PROBLEM DETAILS: Could you print exactly the lines of the listing below, starting at the line that has "Metode Interpolasi 1: Lagrange" and ending at the line that has "sebagai basis dari [69, 99, 155, 116]", and only those lines?

[[ TASK INPUTS open ]]

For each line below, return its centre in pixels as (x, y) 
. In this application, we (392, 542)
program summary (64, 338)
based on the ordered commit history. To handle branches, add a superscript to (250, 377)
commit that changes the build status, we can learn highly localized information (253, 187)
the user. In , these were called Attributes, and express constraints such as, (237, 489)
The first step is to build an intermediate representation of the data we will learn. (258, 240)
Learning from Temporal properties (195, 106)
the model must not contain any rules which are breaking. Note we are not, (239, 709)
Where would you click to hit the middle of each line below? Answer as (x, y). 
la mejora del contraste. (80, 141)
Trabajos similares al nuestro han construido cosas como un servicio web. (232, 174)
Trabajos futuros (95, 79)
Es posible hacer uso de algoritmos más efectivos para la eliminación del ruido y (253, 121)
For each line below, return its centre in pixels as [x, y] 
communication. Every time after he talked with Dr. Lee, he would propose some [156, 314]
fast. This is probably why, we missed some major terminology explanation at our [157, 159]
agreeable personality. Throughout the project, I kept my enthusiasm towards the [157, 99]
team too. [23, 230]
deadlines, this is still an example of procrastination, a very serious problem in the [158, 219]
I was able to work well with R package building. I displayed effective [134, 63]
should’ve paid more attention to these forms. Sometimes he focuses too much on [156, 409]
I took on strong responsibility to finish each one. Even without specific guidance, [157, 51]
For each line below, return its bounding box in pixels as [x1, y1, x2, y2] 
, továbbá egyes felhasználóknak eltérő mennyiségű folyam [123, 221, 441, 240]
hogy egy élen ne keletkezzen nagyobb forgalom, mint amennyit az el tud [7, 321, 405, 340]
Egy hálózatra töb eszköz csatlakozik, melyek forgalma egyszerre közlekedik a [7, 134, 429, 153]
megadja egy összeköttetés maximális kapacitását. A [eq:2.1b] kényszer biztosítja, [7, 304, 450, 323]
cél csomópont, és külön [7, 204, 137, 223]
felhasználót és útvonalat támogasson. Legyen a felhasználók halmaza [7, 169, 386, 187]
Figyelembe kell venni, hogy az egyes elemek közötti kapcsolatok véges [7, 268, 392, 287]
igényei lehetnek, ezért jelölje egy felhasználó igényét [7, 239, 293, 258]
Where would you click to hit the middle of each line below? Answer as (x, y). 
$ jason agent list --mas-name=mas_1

[[ TASK INPUTS closed ]]
[[ TASK INPUTS open ]]

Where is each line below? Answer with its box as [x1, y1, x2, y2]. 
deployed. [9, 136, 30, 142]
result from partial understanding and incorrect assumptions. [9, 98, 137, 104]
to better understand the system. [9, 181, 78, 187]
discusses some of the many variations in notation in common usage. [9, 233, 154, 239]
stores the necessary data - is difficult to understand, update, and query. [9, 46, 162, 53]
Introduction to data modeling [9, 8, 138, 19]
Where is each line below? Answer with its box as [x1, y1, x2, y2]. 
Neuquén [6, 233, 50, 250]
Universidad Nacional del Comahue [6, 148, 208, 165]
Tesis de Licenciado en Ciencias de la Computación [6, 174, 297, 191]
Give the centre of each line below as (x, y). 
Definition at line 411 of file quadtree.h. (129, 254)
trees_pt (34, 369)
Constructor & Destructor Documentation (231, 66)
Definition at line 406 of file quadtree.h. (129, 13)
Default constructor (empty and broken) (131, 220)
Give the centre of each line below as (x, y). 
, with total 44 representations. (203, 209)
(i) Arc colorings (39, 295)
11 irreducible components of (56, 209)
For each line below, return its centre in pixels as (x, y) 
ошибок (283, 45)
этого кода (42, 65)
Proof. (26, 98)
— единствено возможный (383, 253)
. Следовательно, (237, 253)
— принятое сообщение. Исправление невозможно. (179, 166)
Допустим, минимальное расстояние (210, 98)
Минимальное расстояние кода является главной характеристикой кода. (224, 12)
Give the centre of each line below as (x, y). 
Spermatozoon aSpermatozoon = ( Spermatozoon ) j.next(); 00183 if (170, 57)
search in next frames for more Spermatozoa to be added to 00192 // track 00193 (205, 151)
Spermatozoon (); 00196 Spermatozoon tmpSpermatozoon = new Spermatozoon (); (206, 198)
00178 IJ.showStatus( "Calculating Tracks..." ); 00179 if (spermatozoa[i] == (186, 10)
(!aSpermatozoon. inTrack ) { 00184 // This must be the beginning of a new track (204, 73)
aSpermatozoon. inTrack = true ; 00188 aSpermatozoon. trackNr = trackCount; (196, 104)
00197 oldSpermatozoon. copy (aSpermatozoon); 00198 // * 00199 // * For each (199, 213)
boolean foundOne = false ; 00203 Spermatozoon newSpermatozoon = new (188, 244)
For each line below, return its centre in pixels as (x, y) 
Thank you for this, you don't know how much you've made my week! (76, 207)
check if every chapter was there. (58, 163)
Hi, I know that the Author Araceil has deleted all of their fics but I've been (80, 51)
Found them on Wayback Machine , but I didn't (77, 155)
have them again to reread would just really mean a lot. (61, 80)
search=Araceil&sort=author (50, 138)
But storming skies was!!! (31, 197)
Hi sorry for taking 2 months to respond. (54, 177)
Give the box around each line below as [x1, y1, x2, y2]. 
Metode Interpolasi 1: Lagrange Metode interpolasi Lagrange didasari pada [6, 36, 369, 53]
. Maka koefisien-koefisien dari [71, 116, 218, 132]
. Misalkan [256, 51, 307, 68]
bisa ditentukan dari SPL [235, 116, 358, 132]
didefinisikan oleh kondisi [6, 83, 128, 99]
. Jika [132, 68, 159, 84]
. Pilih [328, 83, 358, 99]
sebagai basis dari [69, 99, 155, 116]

[[ TASK INPUTS closed ]]

REPLY TO THE TASK:
Metode Interpolasi 1: Lagrange Metode interpolasi Lagrange didasari pada [6, 36, 369, 53]
. Maka koefisien-koefisien dari [71, 116, 218, 132]
. Misalkan [256, 51, 307, 68]
bisa ditentukan dari SPL [235, 116, 358, 132]
didefinisikan oleh kondisi [6, 83, 128, 99]
. Jika [132, 68, 159, 84]
. Pilih [328, 83, 358, 99]
sebagai basis dari [69, 99, 155, 116]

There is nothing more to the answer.